Every entry must be transcribed exactly. Pictures are not part of the copy.

# MATERIAL SUPPLIED
- - - -
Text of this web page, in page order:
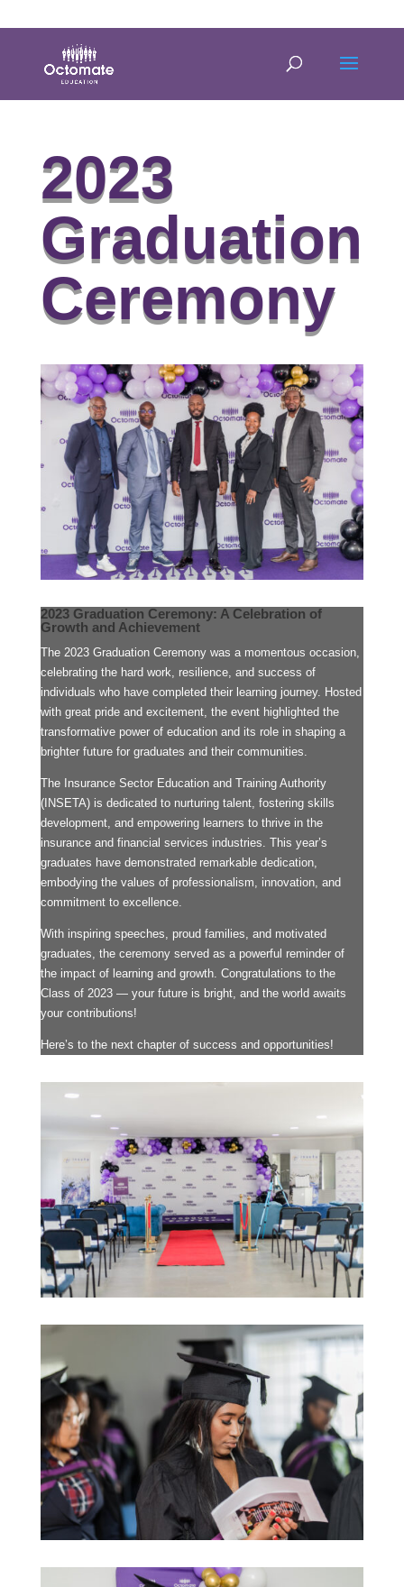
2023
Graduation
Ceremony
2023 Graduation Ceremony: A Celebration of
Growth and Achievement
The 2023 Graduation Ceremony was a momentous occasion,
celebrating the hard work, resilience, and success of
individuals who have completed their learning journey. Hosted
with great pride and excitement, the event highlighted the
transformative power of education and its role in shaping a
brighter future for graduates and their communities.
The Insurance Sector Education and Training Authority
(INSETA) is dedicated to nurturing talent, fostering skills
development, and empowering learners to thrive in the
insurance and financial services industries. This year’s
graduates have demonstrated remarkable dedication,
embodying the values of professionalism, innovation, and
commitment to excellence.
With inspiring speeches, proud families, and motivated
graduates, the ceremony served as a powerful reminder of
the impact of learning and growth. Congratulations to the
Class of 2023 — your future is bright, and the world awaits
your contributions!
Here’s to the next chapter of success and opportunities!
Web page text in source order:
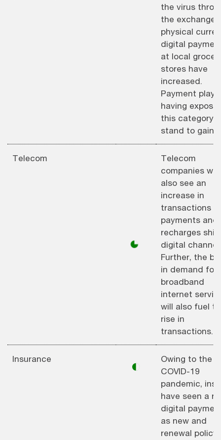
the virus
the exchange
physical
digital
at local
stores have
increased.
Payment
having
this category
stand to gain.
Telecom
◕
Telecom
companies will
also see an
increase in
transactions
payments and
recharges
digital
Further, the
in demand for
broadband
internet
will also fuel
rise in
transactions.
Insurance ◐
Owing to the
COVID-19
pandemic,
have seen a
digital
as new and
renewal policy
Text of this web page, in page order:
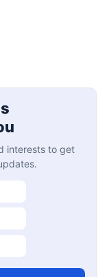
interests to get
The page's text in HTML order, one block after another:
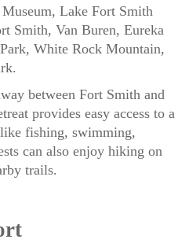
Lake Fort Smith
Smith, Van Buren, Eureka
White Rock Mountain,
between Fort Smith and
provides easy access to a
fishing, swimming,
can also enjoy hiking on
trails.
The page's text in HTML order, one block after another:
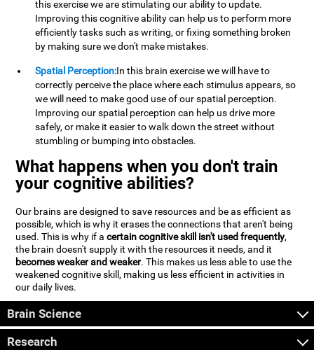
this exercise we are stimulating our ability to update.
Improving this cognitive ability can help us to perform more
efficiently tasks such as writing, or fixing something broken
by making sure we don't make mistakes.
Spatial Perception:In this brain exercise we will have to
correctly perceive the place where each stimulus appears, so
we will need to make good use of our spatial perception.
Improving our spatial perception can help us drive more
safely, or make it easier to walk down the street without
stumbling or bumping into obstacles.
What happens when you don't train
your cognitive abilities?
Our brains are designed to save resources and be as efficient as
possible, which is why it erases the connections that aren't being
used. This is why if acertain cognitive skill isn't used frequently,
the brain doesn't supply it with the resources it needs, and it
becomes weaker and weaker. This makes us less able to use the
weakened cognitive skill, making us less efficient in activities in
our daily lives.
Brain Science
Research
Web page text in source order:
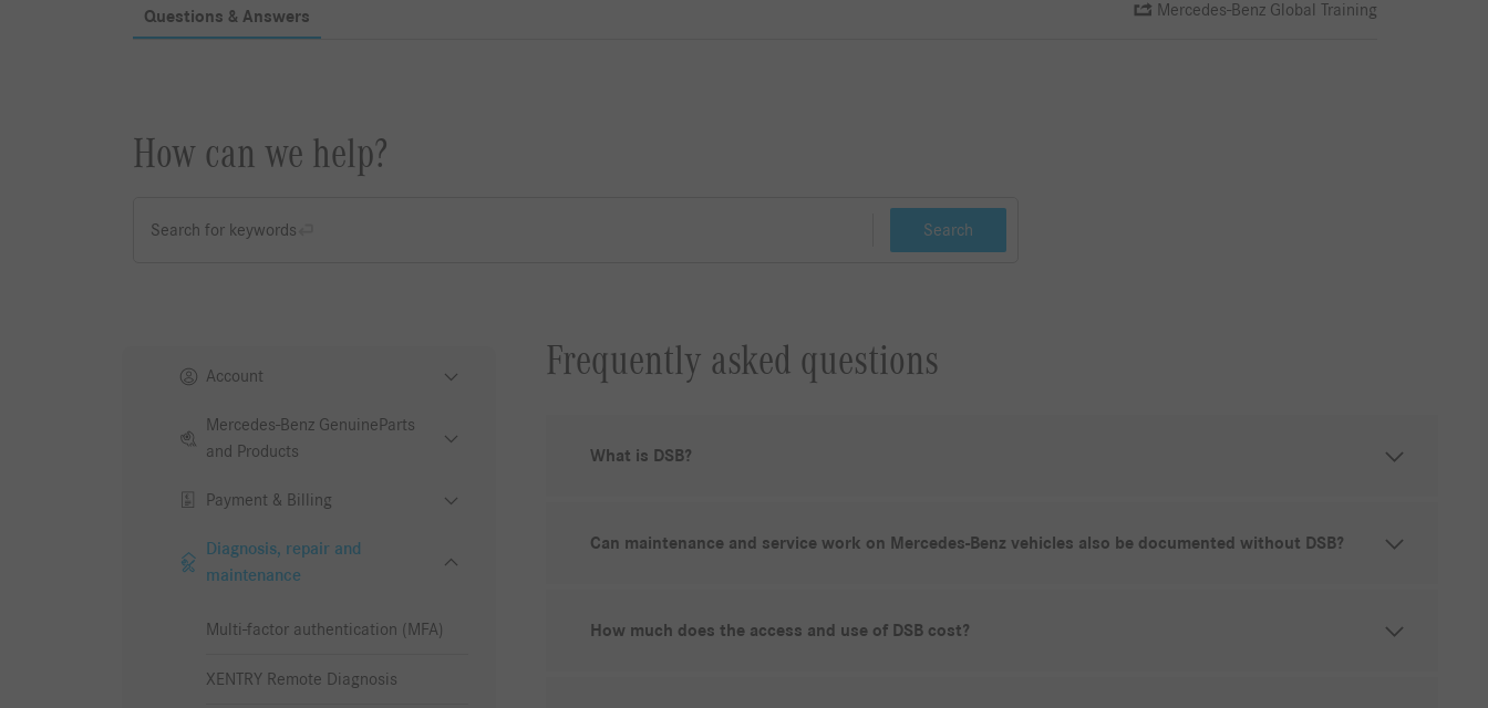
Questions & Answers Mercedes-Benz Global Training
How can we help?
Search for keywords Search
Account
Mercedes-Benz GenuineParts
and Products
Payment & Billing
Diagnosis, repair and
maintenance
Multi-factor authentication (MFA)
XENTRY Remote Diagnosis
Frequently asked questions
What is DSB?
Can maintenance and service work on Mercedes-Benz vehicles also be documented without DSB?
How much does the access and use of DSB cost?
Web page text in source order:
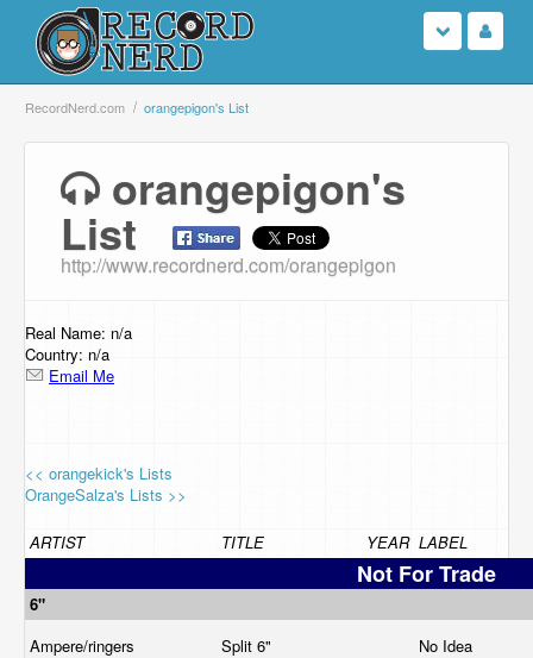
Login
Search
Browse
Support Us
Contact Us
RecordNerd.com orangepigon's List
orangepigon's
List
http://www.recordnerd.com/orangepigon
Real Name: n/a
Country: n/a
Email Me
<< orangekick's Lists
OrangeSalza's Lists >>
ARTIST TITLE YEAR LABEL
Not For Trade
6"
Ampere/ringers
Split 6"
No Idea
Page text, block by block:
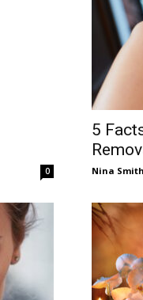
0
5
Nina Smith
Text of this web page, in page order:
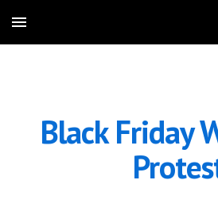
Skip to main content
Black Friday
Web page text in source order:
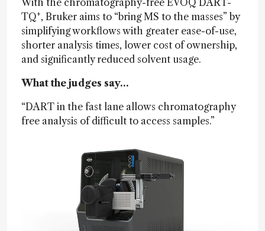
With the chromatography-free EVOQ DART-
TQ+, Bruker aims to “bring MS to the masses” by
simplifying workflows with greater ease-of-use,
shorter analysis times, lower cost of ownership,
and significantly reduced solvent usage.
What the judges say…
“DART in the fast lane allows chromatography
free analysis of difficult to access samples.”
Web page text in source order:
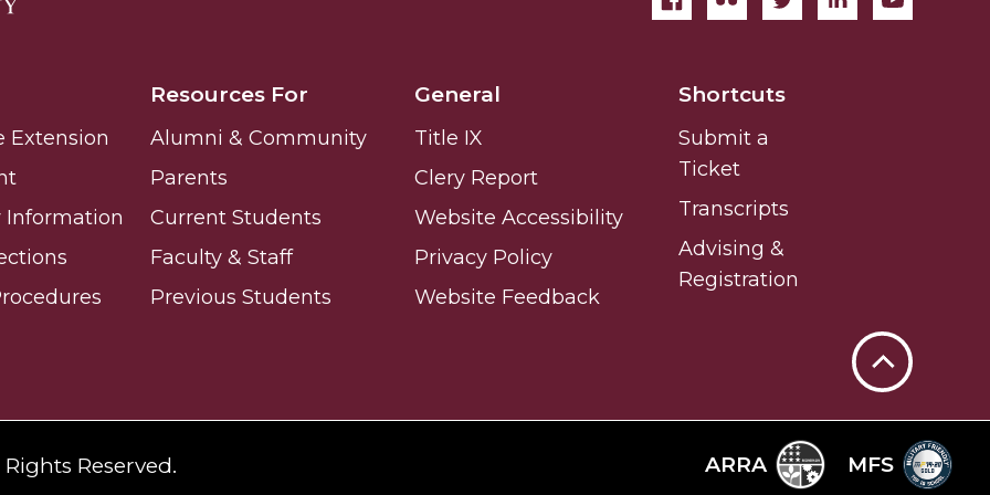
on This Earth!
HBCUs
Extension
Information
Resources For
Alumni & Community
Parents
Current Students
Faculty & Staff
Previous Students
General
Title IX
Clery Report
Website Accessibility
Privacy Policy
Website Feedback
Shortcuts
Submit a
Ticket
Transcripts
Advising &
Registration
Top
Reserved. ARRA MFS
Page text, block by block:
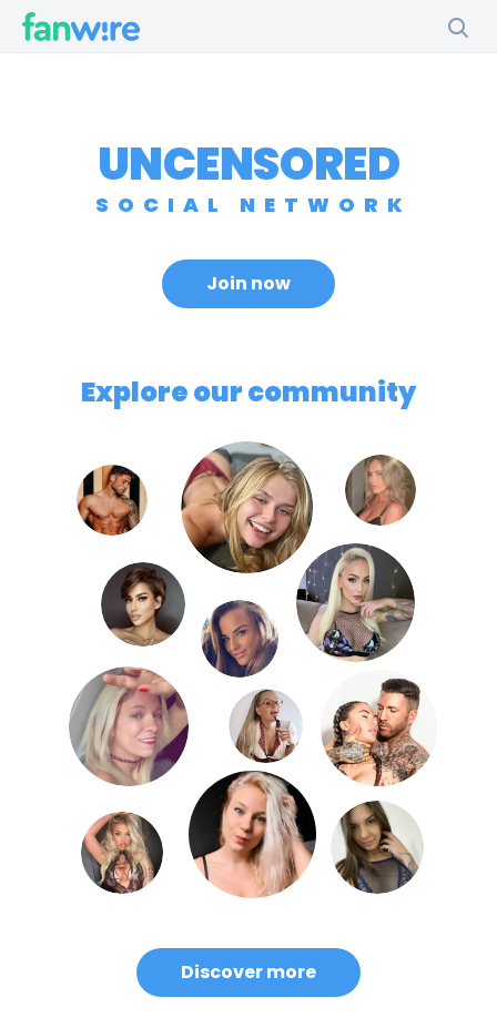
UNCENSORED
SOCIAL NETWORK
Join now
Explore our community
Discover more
- - - -
# WRITTEN ANSWER
Text of this web page, in page order:
2023
Graduation
Ceremony
2023 Graduation Ceremony: A Celebration of
Growth and Achievement
The 2023 Graduation Ceremony was a momentous occasion,
celebrating the hard work, resilience, and success of
individuals who have completed their learning journey. Hosted
with great pride and excitement, the event highlighted the
transformative power of education and its role in shaping a
brighter future for graduates and their communities.
The Insurance Sector Education and Training Authority
(INSETA) is dedicated to nurturing talent, fostering skills
development, and empowering learners to thrive in the
insurance and financial services industries. This year’s
graduates have demonstrated remarkable dedication,
embodying the values of professionalism, innovation, and
commitment to excellence.
With inspiring speeches, proud families, and motivated
graduates, the ceremony served as a powerful reminder of
the impact of learning and growth. Congratulations to the
Class of 2023 — your future is bright, and the world awaits
your contributions!
Here’s to the next chapter of success and opportunities!
Web page text in source order:
the virus
the exchange
physical
digital
at local
stores have
increased.
Payment
having
this category
stand to gain.
Telecom
◕
Telecom
companies will
also see an
increase in
transactions
payments and
recharges
digital
Further, the
in demand for
broadband
internet
will also fuel
rise in
transactions.
Insurance ◐
Owing to the
COVID-19
pandemic,
have seen a
digital
as new and
renewal policy
Text of this web page, in page order:
interests to get
The page's text in HTML order, one block after another:
Lake Fort Smith
Smith, Van Buren, Eureka
White Rock Mountain,
between Fort Smith and
provides easy access to a
fishing, swimming,
can also enjoy hiking on
trails.
The page's text in HTML order, one block after another:
this exercise we are stimulating our ability to update.
Improving this cognitive ability can help us to perform more
efficiently tasks such as writing, or fixing something broken
by making sure we don't make mistakes.
Spatial Perception:In this brain exercise we will have to
correctly perceive the place where each stimulus appears, so
we will need to make good use of our spatial perception.
Improving our spatial perception can help us drive more
safely, or make it easier to walk down the street without
stumbling or bumping into obstacles.
What happens when you don't train
your cognitive abilities?
Our brains are designed to save resources and be as efficient as
possible, which is why it erases the connections that aren't being
used. This is why if acertain cognitive skill isn't used frequently,
the brain doesn't supply it with the resources it needs, and it
becomes weaker and weaker. This makes us less able to use the
weakened cognitive skill, making us less efficient in activities in
our daily lives.
Brain Science
Research
Web page text in source order:
Questions & Answers Mercedes-Benz Global Training
How can we help?
Search for keywords Search
Account
Mercedes-Benz GenuineParts
and Products
Payment & Billing
Diagnosis, repair and
maintenance
Multi-factor authentication (MFA)
XENTRY Remote Diagnosis
Frequently asked questions
What is DSB?
Can maintenance and service work on Mercedes-Benz vehicles also be documented without DSB?
How much does the access and use of DSB cost?
Web page text in source order:
Login
Search
Browse
Support Us
Contact Us
RecordNerd.com orangepigon's List
orangepigon's
List
http://www.recordnerd.com/orangepigon
Real Name: n/a
Country: n/a
Email Me
<< orangekick's Lists
OrangeSalza's Lists >>
ARTIST TITLE YEAR LABEL
Not For Trade
6"
Ampere/ringers
Split 6"
No Idea
Page text, block by block:
0
5
Nina Smith
Text of this web page, in page order:
Skip to main content
Black Friday
Web page text in source order:
With the chromatography-free EVOQ DART-
TQ+, Bruker aims to “bring MS to the masses” by
simplifying workflows with greater ease-of-use,
shorter analysis times, lower cost of ownership,
and significantly reduced solvent usage.
What the judges say…
“DART in the fast lane allows chromatography
free analysis of difficult to access samples.”
Web page text in source order:
on This Earth!
HBCUs
Extension
Information
Resources For
Alumni & Community
Parents
Current Students
Faculty & Staff
Previous Students
General
Title IX
Clery Report
Website Accessibility
Privacy Policy
Website Feedback
Shortcuts
Submit a
Ticket
Transcripts
Advising &
Registration
Top
Reserved. ARRA MFS
Page text, block by block:
UNCENSORED
SOCIAL NETWORK
Join now
Explore our community
Discover more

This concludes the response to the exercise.